Advierto que el título de esta columna tiene una puntada del que corresponde a la novela de Gabriel García Márquez, “El amor en los tiempos del cólera”. Con la explosión de la pandemia del COVID-19 es posible que “Nosotros los de entonces / ya no somos los mismos”, como lo sentenció Pablo Neruda en un poema nostálgico. La vida ha cambiado entre la amenaza y los miedos, la desolación del confinamiento y el tedio que destila la incertidumbre. Es una atmósfera de sombras que muerde como las olas agitadas a los náufragos.
El coronavirus tiene un impacto desgarrador y hasta devastador. Ha sumido al mundo, casi sin excepción, en una situación de emergencia colectiva, lo cual ha llevado a que los gobiernos y los diferentes sectores tomen medidas preventivas, de protección y de curación y promuevan así mismos controles para evitar una mayor propagación de la enfermedad.
Para levantar barreras contra los contagios se han variado los mismos rituales de las relaciones cotidianas entre las personas, hasta el punto del aislamiento y distanciamiento, incluido el saludo.
Mucho de lo que se ha dispuesto corresponde a la protección que se requiere. Confinamiento, toque de queda, limitación del transporte, cuarentena y otras restricciones hacen parte de la defensa de la vida. A esto se le agrega la destinación de recursos para atender a quienes están en déficit y no tienen ingresos para su subsistencia. Sin duda, hay un sentimiento de solidaridad, de comprensión de una realidad descomedida y aplastante.
Además de la postración a que lleva el virus, extrema las debilidades de los sectores vulnerables de la sociedad. La pobreza se hace más patética y se requiere una mayor atención para mitigar a los que se debaten en el vaivén de las estrecheces económicas, sin empleo, sin seguridad alimentaria, atrapados en la incertidumbre.
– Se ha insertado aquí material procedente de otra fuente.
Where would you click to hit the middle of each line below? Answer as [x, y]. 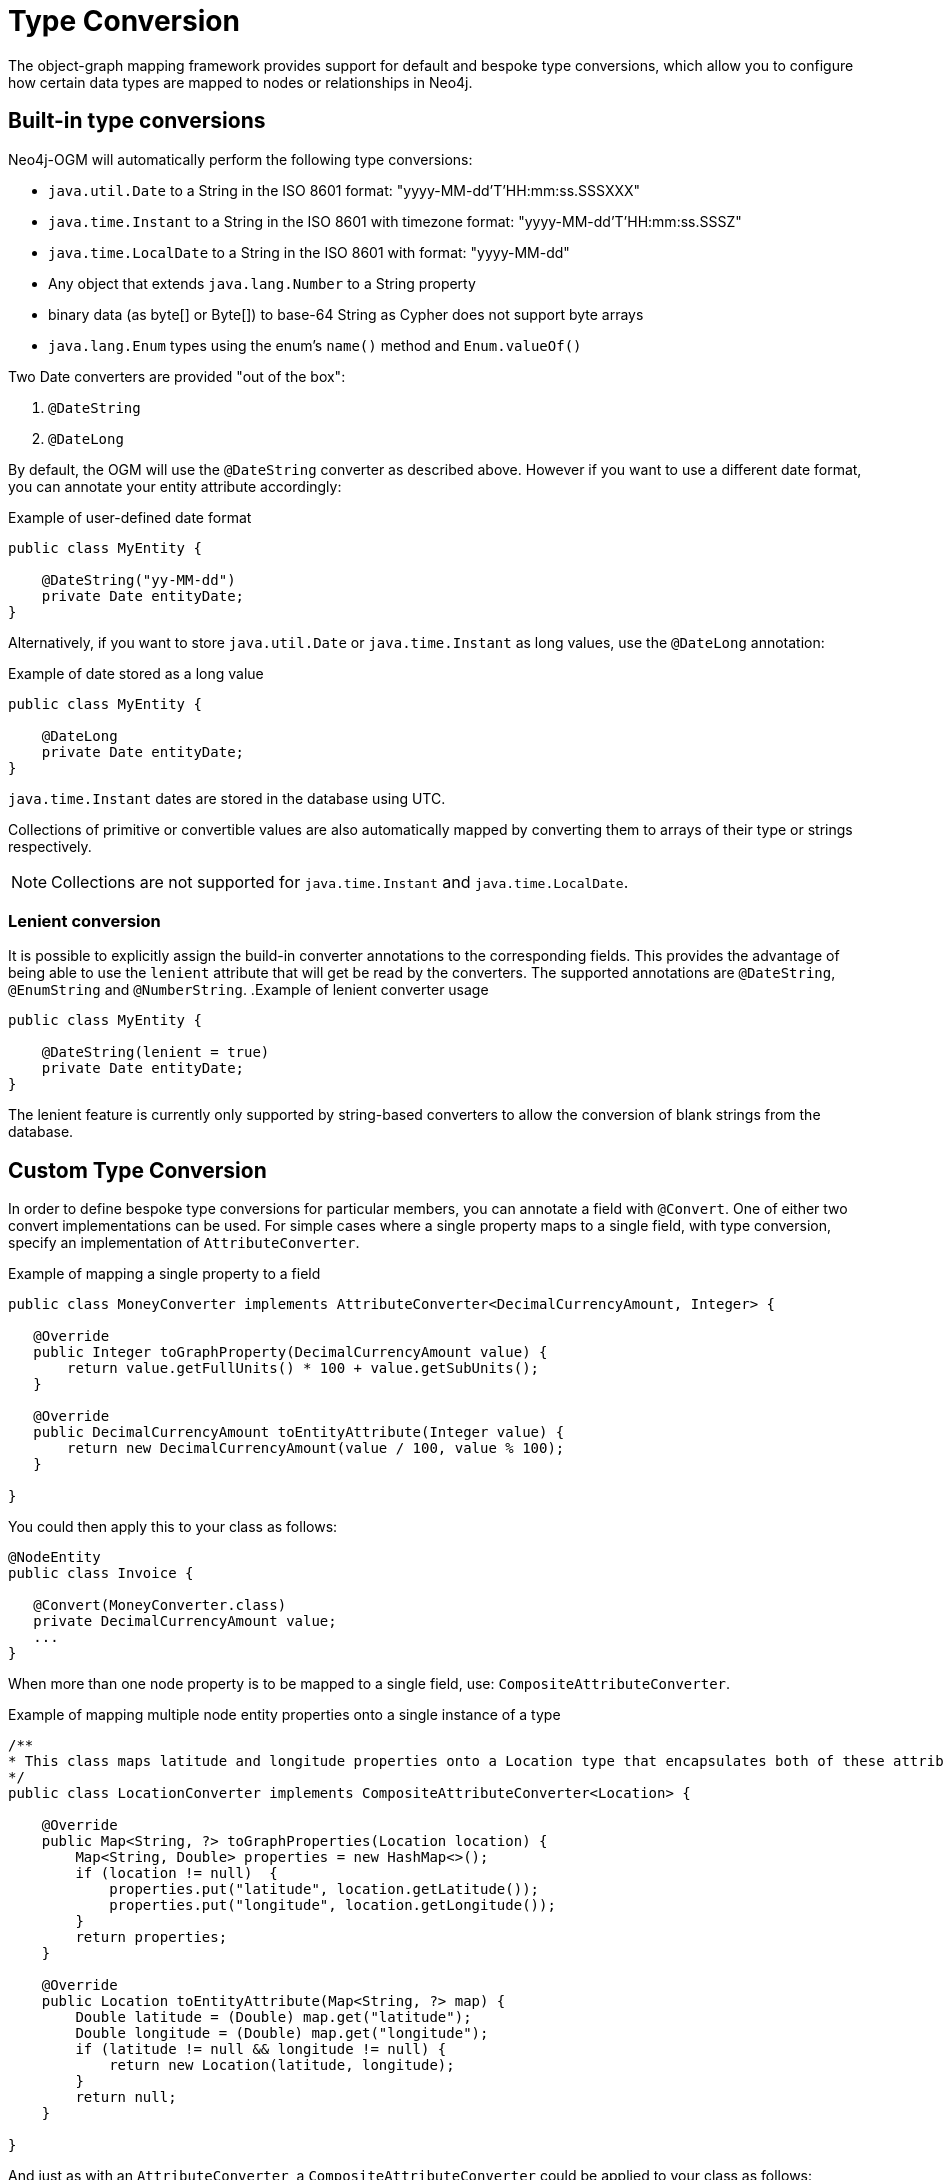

Se ha puesto en evidencia la profundidad de la desigualdad predominante y aunque esa develación ha suscitado manifestaciones de solidaridad, se imponen decisiones que le apuesten a cambios que hagan posible la erradicación de los factores que alimentan los distanciamientos clasistas en la sociedad. La falta de equidad es una de las heridas que deslucen la existencia humana, porque es caldo de cultivo de las discriminaciones y de comportamientos abusivos de quienes manejan las palancas del poder económico, con incidencias en las políticas públicas y en los actos de gobierno.
Este golpe atroz del COVID-19 debiera llevar a reflexiones correctivas. A la búsqueda de la vacuna que sirva para la contención del virus hay que agregar un cambio de conducta en la administración de los bienes disponibles en el mundo, cuya propiedad se basa en privilegios de unos pocos en detrimento de los derechos de la mayoría de los seres humanos que habitan la tierra.
Hay que derrotar no solamente el virus letal del COVID-19 sino también las fuentes que irrigan la pobreza en el mundo. Esta hay que curarla para siempre. Es el punto final a la tormenta desoladora de ese monstruo de la desigualdad extrema.
Puntada
Hay que sobrellevar el confinamiento sin sucumbir al derrotismo. Es lo que hará posible una travesía con lucidez, que evite la depresión.